▶ _REQUIRED ACTION_
All lines in the material with the string "helped" should be listed.
######
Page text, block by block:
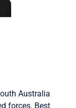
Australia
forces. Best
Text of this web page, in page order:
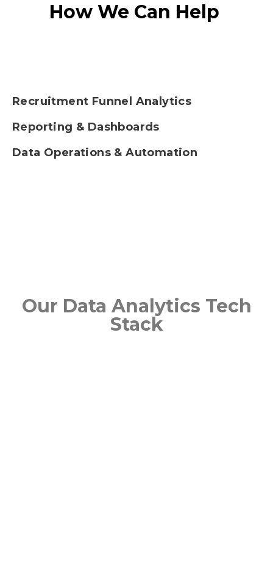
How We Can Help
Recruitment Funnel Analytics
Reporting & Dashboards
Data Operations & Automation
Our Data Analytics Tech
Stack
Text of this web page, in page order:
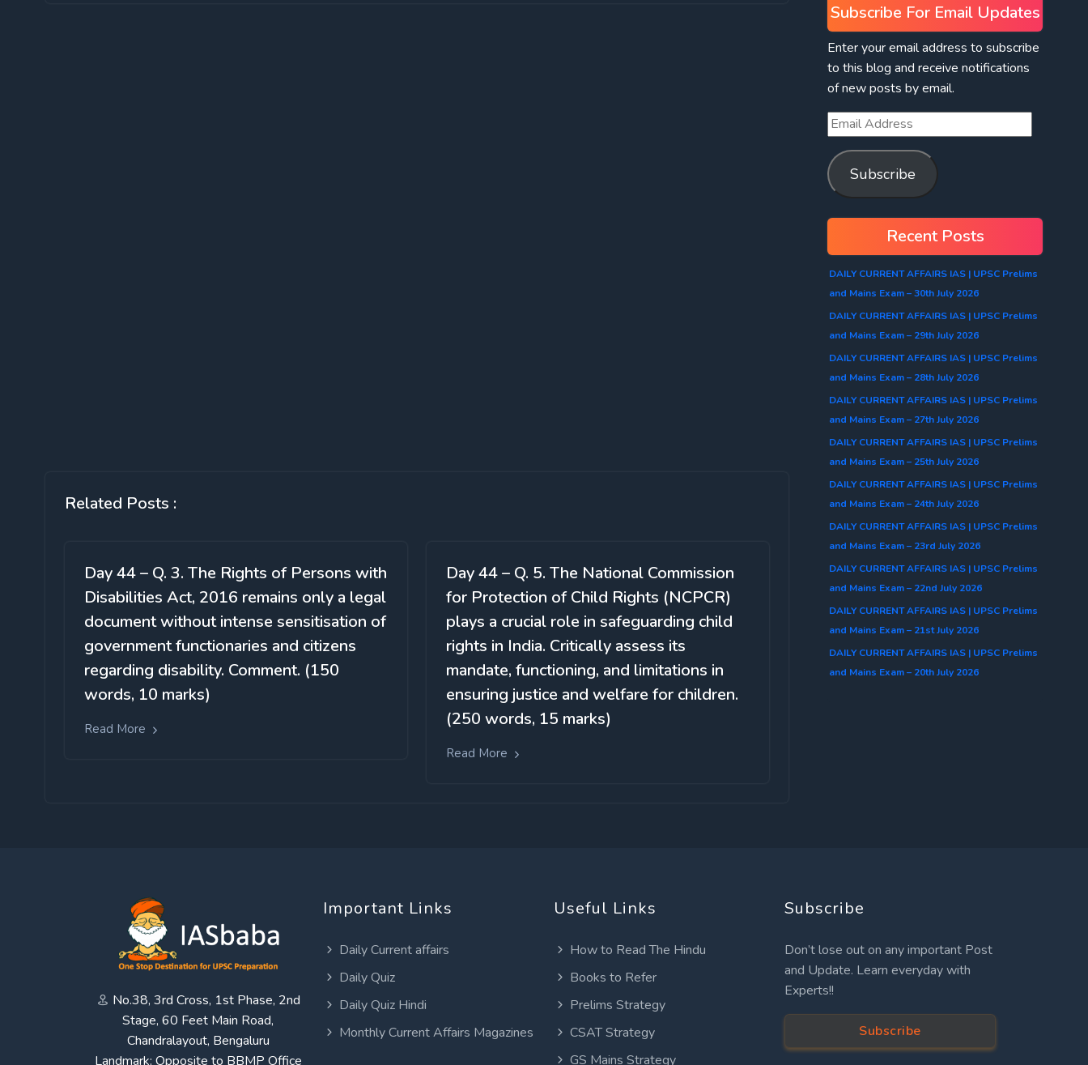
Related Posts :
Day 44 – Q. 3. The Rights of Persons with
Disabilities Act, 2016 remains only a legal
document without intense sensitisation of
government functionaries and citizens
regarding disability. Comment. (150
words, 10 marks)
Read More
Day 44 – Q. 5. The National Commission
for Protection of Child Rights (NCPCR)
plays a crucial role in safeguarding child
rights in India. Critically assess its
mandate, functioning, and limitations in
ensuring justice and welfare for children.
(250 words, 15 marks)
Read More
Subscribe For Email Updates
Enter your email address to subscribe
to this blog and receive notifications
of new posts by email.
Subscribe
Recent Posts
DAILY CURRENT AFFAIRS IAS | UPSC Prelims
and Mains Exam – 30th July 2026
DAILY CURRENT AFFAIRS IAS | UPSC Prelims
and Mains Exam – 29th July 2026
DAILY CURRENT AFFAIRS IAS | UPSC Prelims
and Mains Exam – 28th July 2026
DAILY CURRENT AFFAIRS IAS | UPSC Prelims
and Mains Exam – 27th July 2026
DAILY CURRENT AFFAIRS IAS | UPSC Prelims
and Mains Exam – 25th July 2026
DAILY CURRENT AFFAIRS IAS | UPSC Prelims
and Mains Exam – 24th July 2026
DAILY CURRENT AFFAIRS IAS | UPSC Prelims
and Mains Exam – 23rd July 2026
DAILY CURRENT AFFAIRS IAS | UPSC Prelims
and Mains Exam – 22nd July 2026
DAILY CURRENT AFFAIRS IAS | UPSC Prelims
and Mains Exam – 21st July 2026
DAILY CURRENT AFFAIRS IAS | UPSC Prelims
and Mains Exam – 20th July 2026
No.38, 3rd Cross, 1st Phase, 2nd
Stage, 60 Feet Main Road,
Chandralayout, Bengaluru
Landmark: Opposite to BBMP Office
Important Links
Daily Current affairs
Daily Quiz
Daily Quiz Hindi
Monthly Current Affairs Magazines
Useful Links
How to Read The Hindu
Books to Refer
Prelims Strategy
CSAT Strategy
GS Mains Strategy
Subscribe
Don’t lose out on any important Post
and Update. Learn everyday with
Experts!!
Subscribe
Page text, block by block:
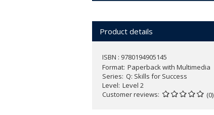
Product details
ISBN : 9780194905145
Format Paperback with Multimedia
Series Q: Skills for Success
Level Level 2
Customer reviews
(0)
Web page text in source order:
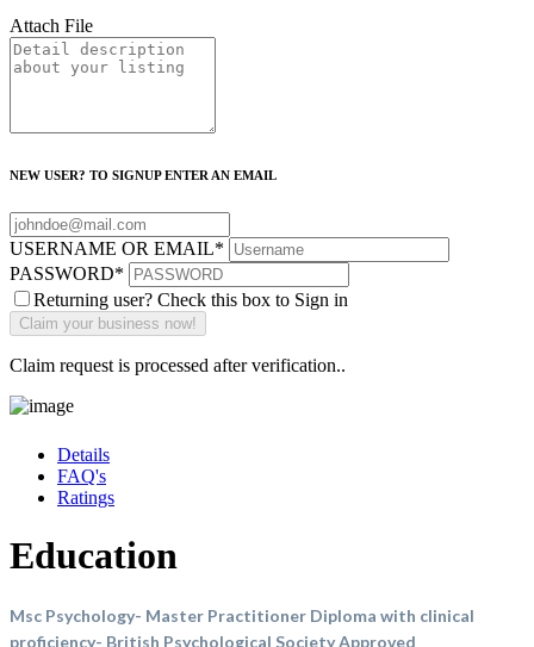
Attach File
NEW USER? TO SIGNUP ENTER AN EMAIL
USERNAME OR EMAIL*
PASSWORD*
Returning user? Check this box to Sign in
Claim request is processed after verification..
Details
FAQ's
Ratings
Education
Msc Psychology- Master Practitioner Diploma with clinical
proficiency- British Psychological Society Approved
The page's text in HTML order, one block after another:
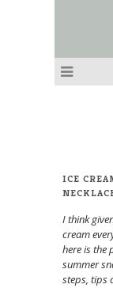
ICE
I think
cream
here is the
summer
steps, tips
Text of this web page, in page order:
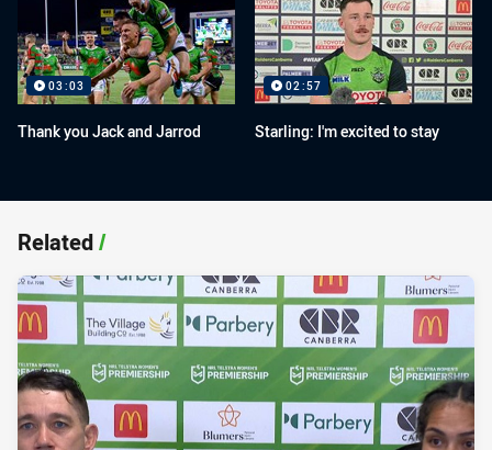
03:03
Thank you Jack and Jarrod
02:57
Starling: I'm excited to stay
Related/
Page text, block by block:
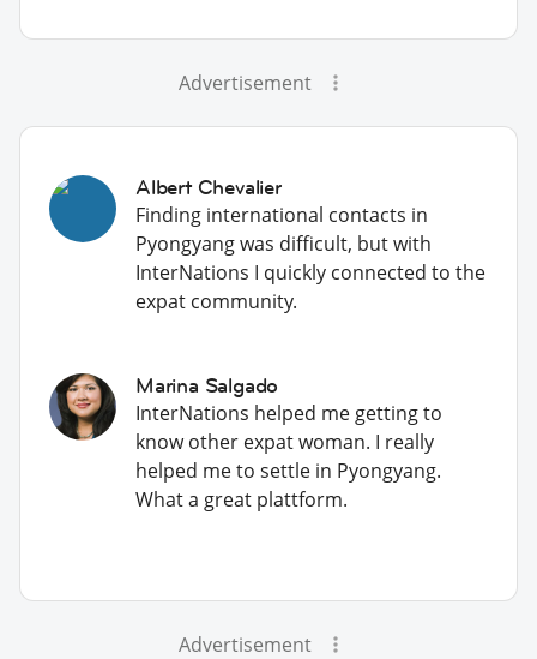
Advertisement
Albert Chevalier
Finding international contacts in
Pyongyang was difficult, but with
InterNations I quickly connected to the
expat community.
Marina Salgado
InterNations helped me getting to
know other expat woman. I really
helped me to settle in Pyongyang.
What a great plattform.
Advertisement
######
▶ _WRITTEN RESPONSE_
InterNations helped me getting to
helped me to settle in Pyongyang.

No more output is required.